Here we reach another fork in the road, at least as important as the fork that separates the kind of so-called academic rigor that makes superficiality compulsory from the kind of realism about agency that makes the human sciences human. This second fork in the road, considered in the context Africa, divides the modernizing university whose function is to erase the cultures of its students from the humanizing university whose function is to affirm the cultures of its students. In the context of the world, it divides the university stubbornly clinging to disciplines designed in Europe in the 19th century, from the university welcoming the entire world as it is now.

The implicit curriculum and frequently the explicit curriculum of European universities transplanted to colonial and post-colonial soil has been to modernize the natives. The result of modernization in Africa has been that Africa now has the same problems the rest of the modern world has; namely, Africa has chronic unemployment, growing crime, chronic destruction of nature and disenchantment in its various forms.
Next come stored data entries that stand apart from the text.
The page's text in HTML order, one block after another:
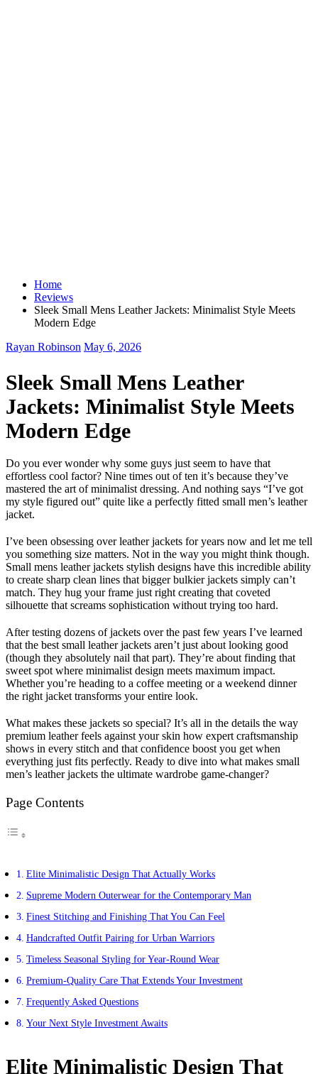
Home
Reviews
Sleek Small Mens Leather Jackets: Minimalist Style Meets
Modern Edge
Rayan Robinson May 6, 2026
Sleek Small Mens Leather
Jackets: Minimalist Style Meets
Modern Edge
Do you ever wonder why some guys just seem to have that
effortless cool factor? Nine times out of ten it’s because they’ve
mastered the art of minimalist dressing. And nothing says “I’ve got
my style figured out” quite like a perfectly fitted small men’s leather
jacket.
I’ve been obsessing over leather jackets for years now and let me tell
you something size matters. Not in the way you might think though.
Small mens leather jackets stylish designs have this incredible ability
to create sharp clean lines that bigger bulkier jackets simply can’t
match. They hug your frame just right creating that coveted
silhouette that screams sophistication without trying too hard.
After testing dozens of jackets over the past few years I’ve learned
that the best small leather jackets aren’t just about looking good
(though they absolutely nail that part). They’re about finding that
sweet spot where minimalist design meets maximum impact.
Whether you’re heading to a coffee meeting or a weekend dinner
the right jacket transforms your entire look.
What makes these jackets so special? It’s all in the details the way
premium leather feels against your skin how expert craftsmanship
shows in every stitch and that confidence boost you get when
everything just fits perfectly. Ready to dive into what makes small
men’s leather jackets the ultimate wardrobe game-changer?
Page Contents
Elite Minimalistic Design That Actually Works
Supreme Modern Outerwear for the Contemporary Man
Finest Stitching and Finishing That You Can Feel
Handcrafted Outfit Pairing for Urban Warriors
Timeless Seasonal Styling for Year-Round Wear
Premium-Quality Care That Extends Your Investment
Frequently Asked Questions
Your Next Style Investment Awaits
Elite Minimalistic Design That

I hear the response of this SARCHI chair, as articulated by Professor Hoppers to be: humanize modernity,. humanize by enlargement. Make the university a celebration of what humans are and have been and will be. Bring modernity’s other into the curriculum, not to assimilate modernity’s other into the categories the disciplines already have,  but to transform the curriculum, transform research, transform community engagement.
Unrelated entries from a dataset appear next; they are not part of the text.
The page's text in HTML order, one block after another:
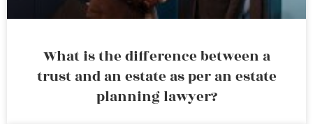
What is the difference between a
trust and an estate as per an estate
planning lawyer?
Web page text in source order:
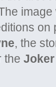
image
on
, the
theJoker
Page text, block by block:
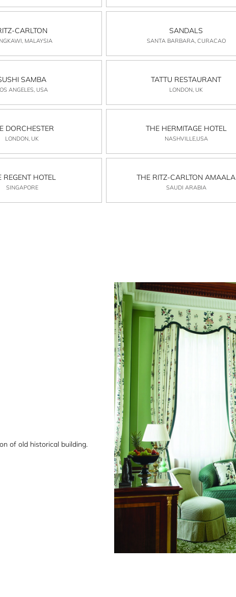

Among the many cultures humans have created there are many that do not know unemployment. Julius Nyerere points out that before European contact there was no unemployment in Africa. Nyerere quotes a Swahili proverb—Host your guest for two days and on the third day give him a hoe. This proverb lives and moves and has its being in a pre-colonial world where civil law in the tradition of Roman Law did not yet exist. It is a world where in Michel Foucault’s terminology the historical conditions for the possibility of unemployment did not yet exist.
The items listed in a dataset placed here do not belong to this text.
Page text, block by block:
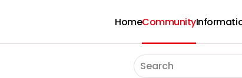
HomeCommunity
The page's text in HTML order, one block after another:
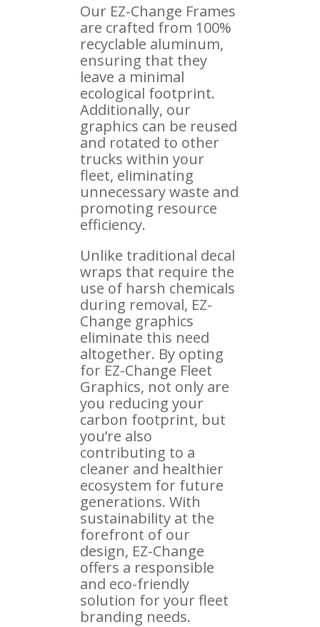
Our EZ-Change Frames
are crafted from 100%
recyclable aluminum,
ensuring that they
leave a minimal
ecological footprint.
Additionally, our
graphics can be reused
and rotated to other
trucks within your
fleet, eliminating
unnecessary waste and
promoting resource
efficiency.
Unlike traditional decal
wraps that require the
use of harsh chemicals
during removal, EZ-
Change graphics
eliminate this need
altogether. By opting
for EZ-Change Fleet
Graphics, not only are
you reducing your
carbon footprint, but
you’re also
contributing to a
cleaner and healthier
ecosystem for future
generations. With
sustainability at the
forefront of our
design, EZ-Change
offers a responsible
and eco-friendly
solution for your fleet
branding needs.
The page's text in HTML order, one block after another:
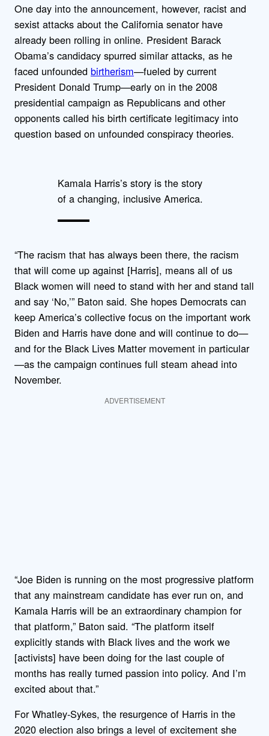
One day into the announcement, however, racist and
sexist attacks about the California senator have
already been rolling in online. President Barack
Obama’s candidacy spurred similar attacks, as he
faced unfounded birtherism—fueled by current
President Donald Trump—early on in the 2008
presidential campaign as Republicans and other
opponents called his birth certificate legitimacy into
question based on unfounded conspiracy theories.
Kamala Harris’s story is the story
of a changing, inclusive America.
“The racism that has always been there, the racism
that will come up against [Harris], means all of us
Black women will need to stand with her and stand tall
and say ‘No,’” Baton said. She hopes Democrats can
keep America’s collective focus on the important work
Biden and Harris have done and will continue to do—
and for the Black Lives Matter movement in particular
—as the campaign continues full steam ahead into
November.
ADVERTISEMENT
“Joe Biden is running on the most progressive platform
that any mainstream candidate has ever run on, and
Kamala Harris will be an extraordinary champion for
that platform,” Baton said. “The platform itself
explicitly stands with Black lives and the work we
[activists] have been doing for the last couple of
months has really turned passion into policy. And I’m
excited about that.”
For Whatley-Sykes, the resurgence of Harris in the
2020 election also brings a level of excitement she

We want to learn things that many indigenous peoples know that modernity does not know. This wisdom includes how to achieve social integration and social cohesion and how to live in a sustainable harmony with the air, the water, the earth, plants and animals: all forms that share the planet with us.

Reorganizing modernity in the light of cultural resources provided by modernity’s other is called second level indigenization. In development education as this SARCHI chair conceives it, we are all transforming the world together; we are all learners and we are all teachers. The word human does not refer to the vernűnftige wesen: the categorical imperative of Immanuel Kant’s eternally imposing the categories of Newton and of Ulpian on any possible experience. It refers to the flesh and the blood, the bodies and the souls, the music and the voices, of all Homo sapiens physically existing on the planet. Many of our brothers and sisters will tell us that the word human refers also to the ancestors who are called to join our parties by singing that invites them. The comprehensive adjective human refers, also of course, to the quarrelsome twerp. You have all met him and heard what he has to say; he appears on every campus. Sometimes she appears, if the campus happens to have a quarrelsome twerpette. Let me briefly refresh your memory on what they say:

1: They say that modernity has brought us hot and cold running water,  civil rights, smallpox vaccine, the emancipation of women, increased life expectancy,  the right to a fair trial when accused, flush toilets, Facebook and Twitter.
2: They say that in traditional non-modern societies, female infants are exposed to die, disease is attributed to evil spirits and treated by magic, enemies defeated in war are given a choice between gruesome death and gruesome enslavement, whole settlements and sometimes whole tribes go extinct from starvation and the majority of the population can neither read nor write nor figure.

This SARCHI chair holds a twerp-proof position which can be misunderstood, but which cannot be refuted. It is transformation by enlargement. It holds that a more rational choice is one that considers more options.   It holds that a more scientific science is one that as the historian of science Gaston Bachelard says, “ leaps into abstraction by broadening its categories.” It includes modernity, with all its ups and downs,  as one among thousands of cultures, with all their ups and downs,  that homo sapiens has created as it has evolved during its four million or so years on this planet.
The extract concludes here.